Dataset records:
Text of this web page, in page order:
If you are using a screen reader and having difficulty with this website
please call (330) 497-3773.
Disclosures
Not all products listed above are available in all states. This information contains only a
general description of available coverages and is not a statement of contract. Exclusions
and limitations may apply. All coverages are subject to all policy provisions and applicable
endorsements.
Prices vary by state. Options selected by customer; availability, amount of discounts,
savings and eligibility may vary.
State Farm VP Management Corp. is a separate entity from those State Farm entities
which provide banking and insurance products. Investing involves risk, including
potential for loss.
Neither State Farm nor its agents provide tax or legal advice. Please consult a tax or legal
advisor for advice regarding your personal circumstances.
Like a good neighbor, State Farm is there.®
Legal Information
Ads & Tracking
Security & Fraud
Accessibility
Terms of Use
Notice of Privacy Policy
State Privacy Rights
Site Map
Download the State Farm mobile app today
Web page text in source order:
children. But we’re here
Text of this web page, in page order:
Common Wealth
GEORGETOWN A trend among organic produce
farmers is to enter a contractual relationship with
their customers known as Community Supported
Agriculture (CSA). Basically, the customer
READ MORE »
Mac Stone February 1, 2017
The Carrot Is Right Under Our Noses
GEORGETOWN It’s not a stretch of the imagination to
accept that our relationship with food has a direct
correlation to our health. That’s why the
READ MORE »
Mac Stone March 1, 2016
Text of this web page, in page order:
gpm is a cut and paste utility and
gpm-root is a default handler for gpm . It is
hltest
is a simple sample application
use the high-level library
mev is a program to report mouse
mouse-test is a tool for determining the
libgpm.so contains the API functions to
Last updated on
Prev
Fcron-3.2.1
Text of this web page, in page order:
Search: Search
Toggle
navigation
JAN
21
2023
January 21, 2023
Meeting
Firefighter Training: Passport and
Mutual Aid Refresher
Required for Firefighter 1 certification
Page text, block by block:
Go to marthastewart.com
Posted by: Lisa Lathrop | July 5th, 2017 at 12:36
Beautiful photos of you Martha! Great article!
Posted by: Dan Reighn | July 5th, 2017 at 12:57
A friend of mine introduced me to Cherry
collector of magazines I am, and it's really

Prompt: Search the records above for the string "vary". Report each line that has it.

Result of this task:
Prices vary by state. Options selected by customer; availability, amount of discounts,
savings and eligibility may vary.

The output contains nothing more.